(Exercise details):
Set the listing down again, exactly as it stands below.

(Source information):
--------

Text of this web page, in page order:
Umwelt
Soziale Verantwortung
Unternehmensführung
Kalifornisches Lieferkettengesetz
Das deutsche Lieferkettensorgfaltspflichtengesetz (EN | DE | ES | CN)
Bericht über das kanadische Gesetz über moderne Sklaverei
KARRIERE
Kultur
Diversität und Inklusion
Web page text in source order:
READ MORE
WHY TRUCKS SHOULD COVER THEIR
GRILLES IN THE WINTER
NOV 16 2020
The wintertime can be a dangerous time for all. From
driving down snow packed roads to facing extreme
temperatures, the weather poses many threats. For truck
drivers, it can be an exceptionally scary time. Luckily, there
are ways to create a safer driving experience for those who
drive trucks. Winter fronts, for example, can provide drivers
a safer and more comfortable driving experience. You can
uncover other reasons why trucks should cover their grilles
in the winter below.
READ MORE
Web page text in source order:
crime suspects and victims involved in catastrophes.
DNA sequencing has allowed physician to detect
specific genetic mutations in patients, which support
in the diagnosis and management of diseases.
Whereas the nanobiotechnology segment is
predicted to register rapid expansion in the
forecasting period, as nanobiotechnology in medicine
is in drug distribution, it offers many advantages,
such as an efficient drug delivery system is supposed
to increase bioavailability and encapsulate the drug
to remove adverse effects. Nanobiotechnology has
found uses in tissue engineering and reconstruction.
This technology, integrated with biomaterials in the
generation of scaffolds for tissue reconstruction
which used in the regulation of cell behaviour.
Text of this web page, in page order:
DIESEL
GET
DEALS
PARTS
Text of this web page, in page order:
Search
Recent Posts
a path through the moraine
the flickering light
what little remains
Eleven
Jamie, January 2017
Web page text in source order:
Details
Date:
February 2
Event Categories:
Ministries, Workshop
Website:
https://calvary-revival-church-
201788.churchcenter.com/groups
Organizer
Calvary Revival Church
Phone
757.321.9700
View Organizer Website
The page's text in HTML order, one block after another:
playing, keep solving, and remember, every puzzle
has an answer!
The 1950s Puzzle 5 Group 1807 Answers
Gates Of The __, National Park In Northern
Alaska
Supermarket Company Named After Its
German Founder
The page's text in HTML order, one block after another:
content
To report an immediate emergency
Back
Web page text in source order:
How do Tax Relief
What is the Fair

--------

(Result for this task):
Text of this web page, in page order:
Umwelt
Soziale Verantwortung
Unternehmensführung
Kalifornisches Lieferkettengesetz
Das deutsche Lieferkettensorgfaltspflichtengesetz (EN | DE | ES | CN)
Bericht über das kanadische Gesetz über moderne Sklaverei
KARRIERE
Kultur
Diversität und Inklusion
Web page text in source order:
READ MORE
WHY TRUCKS SHOULD COVER THEIR
GRILLES IN THE WINTER
NOV 16 2020
The wintertime can be a dangerous time for all. From
driving down snow packed roads to facing extreme
temperatures, the weather poses many threats. For truck
drivers, it can be an exceptionally scary time. Luckily, there
are ways to create a safer driving experience for those who
drive trucks. Winter fronts, for example, can provide drivers
a safer and more comfortable driving experience. You can
uncover other reasons why trucks should cover their grilles
in the winter below.
READ MORE
Web page text in source order:
crime suspects and victims involved in catastrophes.
DNA sequencing has allowed physician to detect
specific genetic mutations in patients, which support
in the diagnosis and management of diseases.
Whereas the nanobiotechnology segment is
predicted to register rapid expansion in the
forecasting period, as nanobiotechnology in medicine
is in drug distribution, it offers many advantages,
such as an efficient drug delivery system is supposed
to increase bioavailability and encapsulate the drug
to remove adverse effects. Nanobiotechnology has
found uses in tissue engineering and reconstruction.
This technology, integrated with biomaterials in the
generation of scaffolds for tissue reconstruction
which used in the regulation of cell behaviour.
Text of this web page, in page order:
DIESEL
GET
DEALS
PARTS
Text of this web page, in page order:
Search
Recent Posts
a path through the moraine
the flickering light
what little remains
Eleven
Jamie, January 2017
Web page text in source order:
Details
Date:
February 2
Event Categories:
Ministries, Workshop
Website:
https://calvary-revival-church-
201788.churchcenter.com/groups
Organizer
Calvary Revival Church
Phone
757.321.9700
View Organizer Website
The page's text in HTML order, one block after another:
playing, keep solving, and remember, every puzzle
has an answer!
The 1950s Puzzle 5 Group 1807 Answers
Gates Of The __, National Park In Northern
Alaska
Supermarket Company Named After Its
German Founder
The page's text in HTML order, one block after another:
content
To report an immediate emergency
Back
Web page text in source order:
How do Tax Relief
What is the Fair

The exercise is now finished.